* PROBLEM
Using the material below, print a verbatim copy of every line from the one containing "Basin , Brazil" through the one containing "Diagramma sequenza - Modifica Domanda", inclusive, and omit the pictures.

──────── SUPPLIED INFORMATION ────────

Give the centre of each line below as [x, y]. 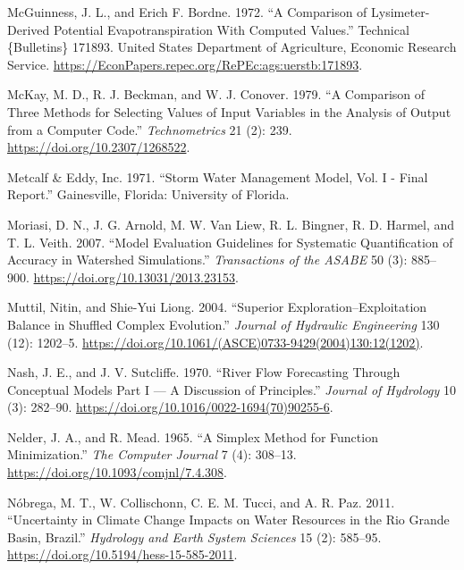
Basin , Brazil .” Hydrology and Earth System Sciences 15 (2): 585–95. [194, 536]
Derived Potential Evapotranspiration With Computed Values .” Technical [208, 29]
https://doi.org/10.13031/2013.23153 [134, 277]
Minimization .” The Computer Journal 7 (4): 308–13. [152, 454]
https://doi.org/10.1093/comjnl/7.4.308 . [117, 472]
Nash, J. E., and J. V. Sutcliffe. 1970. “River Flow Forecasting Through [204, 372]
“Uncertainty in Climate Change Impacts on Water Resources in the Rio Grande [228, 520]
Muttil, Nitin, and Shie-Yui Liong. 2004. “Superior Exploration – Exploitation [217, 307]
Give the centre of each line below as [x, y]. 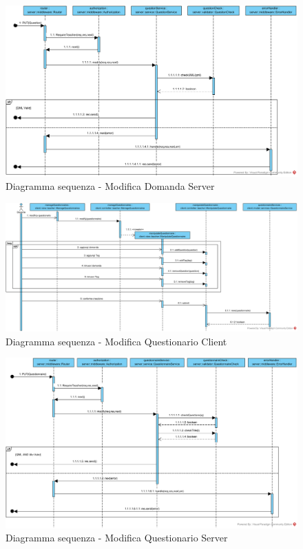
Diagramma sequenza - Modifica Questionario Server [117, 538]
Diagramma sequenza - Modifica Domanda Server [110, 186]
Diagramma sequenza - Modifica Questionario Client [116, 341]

────────
──────── SUPPLIED INFORMATION ────────

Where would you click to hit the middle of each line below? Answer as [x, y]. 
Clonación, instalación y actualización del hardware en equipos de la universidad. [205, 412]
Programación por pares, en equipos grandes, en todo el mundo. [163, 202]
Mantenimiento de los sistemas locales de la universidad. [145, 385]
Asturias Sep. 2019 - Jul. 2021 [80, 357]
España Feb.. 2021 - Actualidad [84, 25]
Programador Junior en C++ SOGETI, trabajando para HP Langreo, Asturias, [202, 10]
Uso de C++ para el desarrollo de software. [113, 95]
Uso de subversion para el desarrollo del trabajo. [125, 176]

────────

* RESULT
Basin , Brazil .” Hydrology and Earth System Sciences 15 (2): 585–95. [194, 536]
Derived Potential Evapotranspiration With Computed Values .” Technical [208, 29]
https://doi.org/10.13031/2013.23153 [134, 277]
Minimization .” The Computer Journal 7 (4): 308–13. [152, 454]
https://doi.org/10.1093/comjnl/7.4.308 . [117, 472]
Nash, J. E., and J. V. Sutcliffe. 1970. “River Flow Forecasting Through [204, 372]
“Uncertainty in Climate Change Impacts on Water Resources in the Rio Grande [228, 520]
Muttil, Nitin, and Shie-Yui Liong. 2004. “Superior Exploration – Exploitation [217, 307]
Give the centre of each line below as [x, y]. 
Diagramma sequenza - Modifica Questionario Server [117, 538]
Diagramma sequenza - Modifica Domanda Server [110, 186]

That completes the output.